The story of
The Impact of U.S. Aerial Reconnaissance
during the Early Cold War (1947-1962):
Service & Sacrifice of the Cold Warriors


Chapter 3
Page 3 of 6 Pages

Answering the Call

Worldwide Efforts, Overflights, and Allied Support

While aerial reconnaissance efforts and support to the UN and U.S. forces in the Far East were taking place, U.S. military preparations around the world also dramatically increased. Leading this effort was the belief that the USSR would stage a second (main) attempt to overrun Europe. Since U.S. strategic war plans still relied on air attack and atomic weapons as the main option for war with the Soviets, war-planners required much more pre-hostility intelligence. The lessons being learned by aerial reconnaissance assets in Korea assisted in revising tactics and collecting this critical intelligence.

Overflights versus Periphery Missions:

Early U.S. aerial reconnaissance can be grouped into several types or categories, such as: Strategic versus Tactical assets; SIGINT versus PHOTINT missions; and exploratory versus continuity, to name a few. An important distinction to make when referring to aerial reconnaissance is where these missions were tasked to fly, basically consisting of peripheral versus overflights. Several considerations come into play in differentiating the two. Due to the political sensitivity of flying over another nation’s sovereign territory, neither President Truman nor Eisenhower took overflights lightly.

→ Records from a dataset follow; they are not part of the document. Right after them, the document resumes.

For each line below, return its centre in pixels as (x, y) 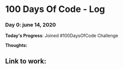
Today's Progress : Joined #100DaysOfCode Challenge (62, 35)
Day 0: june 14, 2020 (31, 25)
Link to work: (26, 61)
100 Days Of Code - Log (55, 9)
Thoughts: (16, 45)
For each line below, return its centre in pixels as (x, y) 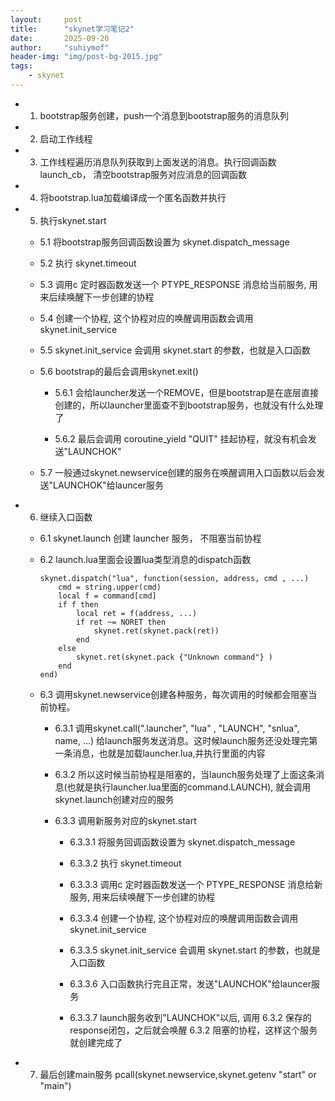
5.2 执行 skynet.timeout (88, 263)
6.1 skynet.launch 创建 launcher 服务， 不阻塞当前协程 (150, 538)
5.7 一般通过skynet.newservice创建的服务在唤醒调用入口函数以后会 (178, 472)
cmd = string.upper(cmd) (110, 587)
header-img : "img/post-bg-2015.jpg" (86, 57)
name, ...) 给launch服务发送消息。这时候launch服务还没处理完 (182, 740)
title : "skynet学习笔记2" (72, 29)
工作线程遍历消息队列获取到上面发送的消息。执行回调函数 (158, 162)
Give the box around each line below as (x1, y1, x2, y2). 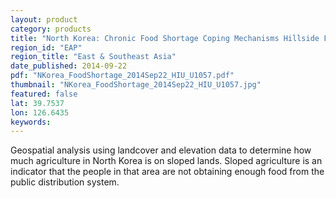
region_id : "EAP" (10, 42, 83, 53)
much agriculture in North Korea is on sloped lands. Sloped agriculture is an (10, 155, 323, 167)
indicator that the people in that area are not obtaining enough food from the (10, 166, 325, 178)
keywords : (10, 117, 52, 127)
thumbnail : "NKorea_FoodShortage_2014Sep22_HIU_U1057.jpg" (10, 80, 262, 90)
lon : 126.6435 (10, 107, 70, 118)
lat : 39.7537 (10, 98, 65, 108)
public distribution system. (10, 176, 120, 188)
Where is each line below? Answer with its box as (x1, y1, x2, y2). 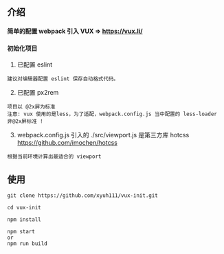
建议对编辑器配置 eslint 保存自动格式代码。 (7, 76, 119, 82)
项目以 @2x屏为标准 (7, 104, 56, 111)
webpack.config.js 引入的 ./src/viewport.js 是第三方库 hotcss (16, 131, 190, 139)
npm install (7, 216, 41, 223)
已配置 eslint (16, 60, 53, 69)
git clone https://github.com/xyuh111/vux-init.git (7, 192, 158, 199)
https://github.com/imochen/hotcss (16, 139, 118, 147)
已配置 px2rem (16, 89, 59, 97)
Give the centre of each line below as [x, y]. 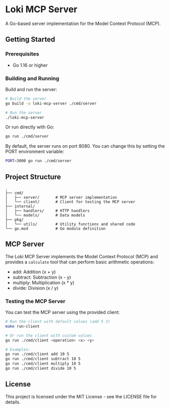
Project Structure [33, 177]
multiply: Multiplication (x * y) [44, 282]
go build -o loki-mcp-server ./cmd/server [51, 103]
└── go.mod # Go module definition [55, 228]
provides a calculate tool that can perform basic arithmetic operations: [80, 262]
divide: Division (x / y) [35, 288]
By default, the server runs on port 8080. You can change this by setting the [85, 146]
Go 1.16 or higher [30, 65]
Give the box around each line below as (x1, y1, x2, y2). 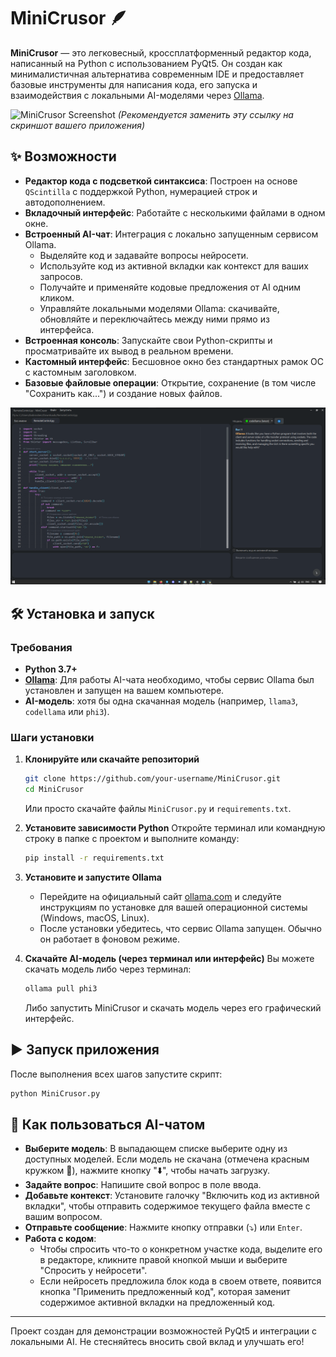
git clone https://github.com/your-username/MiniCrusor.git (24, 774, 281, 784)
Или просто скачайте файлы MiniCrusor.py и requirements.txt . (24, 802, 292, 814)
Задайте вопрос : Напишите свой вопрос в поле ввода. (24, 1179, 262, 1191)
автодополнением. (24, 196, 106, 208)
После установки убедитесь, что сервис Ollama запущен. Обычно (39, 922, 322, 934)
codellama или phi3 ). (24, 705, 110, 717)
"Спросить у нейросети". (39, 1265, 148, 1277)
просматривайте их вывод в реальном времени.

Planned aerial reconnaissance overflights were therefore more tightly controlled than periphery flights. Most overflights were ordered at the highest levels because national leaders were unable to get critically needed intelligence from any other source. An example of this was the U-2 overflights, in which President Eisenhower personally approved individual overflight paths and time periods in which they were flown. Sometimes, as during the Korean War and other periods of crisis, field commanders were given the authority to approve specific types of reconnaissance flights. Some military leaders did authorize some shallow overflights and some peripheral missions accidentally or purposely strayed off course.

No less important to military planners and leaders were the peripheral flights flown outside or off of national borders, usually over international water or friendly territory. Most of these missions were grouped under the Peacetime Airborne Reconnaissance program (PARPRO). PARPRO missions probed the adversaries’ defenses and additionally responded to national intelligence tasking. The majority of aerial reconnaissance flights conducted during the early Cold War were peripheral flights.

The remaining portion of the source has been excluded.